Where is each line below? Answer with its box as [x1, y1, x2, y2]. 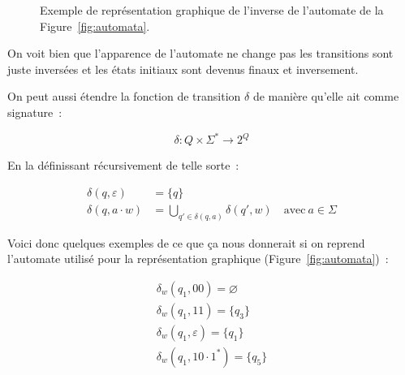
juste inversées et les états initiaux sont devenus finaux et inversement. [7, 60, 359, 77]
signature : [7, 103, 62, 120]
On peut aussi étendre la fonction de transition [7, 88, 241, 105]
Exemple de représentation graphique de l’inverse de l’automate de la [40, 2, 384, 18]
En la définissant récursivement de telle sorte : [7, 157, 239, 174]
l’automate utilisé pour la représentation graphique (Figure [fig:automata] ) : [7, 250, 389, 267]
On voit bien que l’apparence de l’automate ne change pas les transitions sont [7, 45, 394, 62]
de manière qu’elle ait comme [252, 88, 399, 105]
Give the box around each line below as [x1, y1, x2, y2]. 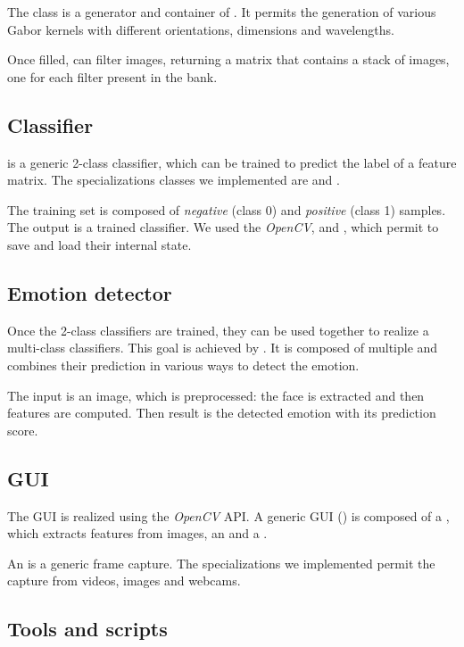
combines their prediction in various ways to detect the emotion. [7, 355, 360, 374]
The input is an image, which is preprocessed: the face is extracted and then [7, 386, 425, 404]
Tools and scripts [7, 615, 168, 643]
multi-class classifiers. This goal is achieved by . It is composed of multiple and [7, 338, 438, 357]
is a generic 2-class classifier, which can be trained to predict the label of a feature [7, 153, 457, 171]
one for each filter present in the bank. [7, 67, 218, 86]
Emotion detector [7, 278, 172, 306]
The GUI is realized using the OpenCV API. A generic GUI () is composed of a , [7, 506, 450, 525]

***

The exact lines from the one containing "one for each" through the end of the listing above are the expected output; include nothing else.

**Exercise output**
one for each filter present in the bank. [7, 67, 218, 86]
Emotion detector [7, 278, 172, 306]
The GUI is realized using the OpenCV API. A generic GUI () is composed of a , [7, 506, 450, 525]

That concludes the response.